*** Records provided Section Begins ***
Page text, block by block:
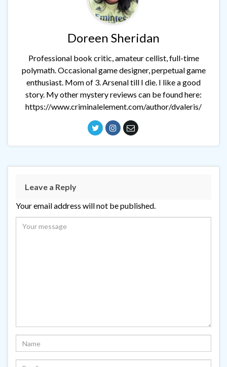
Doreen Sheridan
Professional book critic, amateur cellist, full-time
polymath. Occasional game designer, perpetual game
enthusiast. Mom of 3. Arsenal till I die. I like a good
story. My other mystery reviews can be found here:
https://www.criminalelement.com/author/dvaleris/
Leave a Reply
Your email address will not be published.
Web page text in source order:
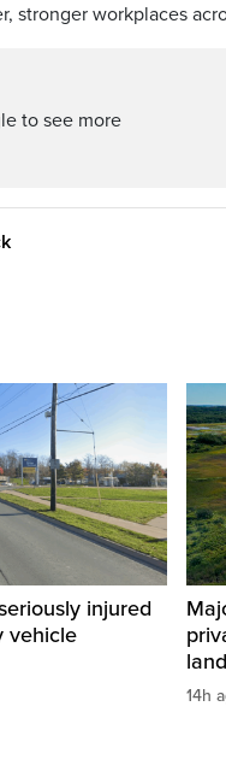
stronger workplaces
to see more
injured
vehicle
14h
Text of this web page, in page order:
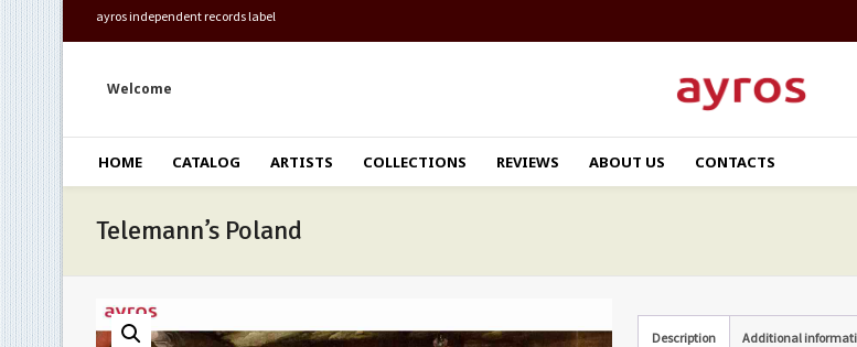
ayros independent records label
Welcome
HOME CATALOG ARTISTS COLLECTIONS REVIEWS ABOUT US CONTACTS
Telemann’s Poland
Description Additional
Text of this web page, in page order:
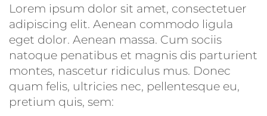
*** Records provided Section Ends ***
[Action item]
Without the pictures, copy the material exactly as given.

[Result]
Page text, block by block:
Doreen Sheridan
Professional book critic, amateur cellist, full-time
polymath. Occasional game designer, perpetual game
enthusiast. Mom of 3. Arsenal till I die. I like a good
story. My other mystery reviews can be found here:
https://www.criminalelement.com/author/dvaleris/
Leave a Reply
Your email address will not be published.
Web page text in source order:
stronger workplaces
to see more
injured
vehicle
14h
Text of this web page, in page order:
ayros independent records label
Welcome
HOME CATALOG ARTISTS COLLECTIONS REVIEWS ABOUT US CONTACTS
Telemann’s Poland
Description Additional
Text of this web page, in page order:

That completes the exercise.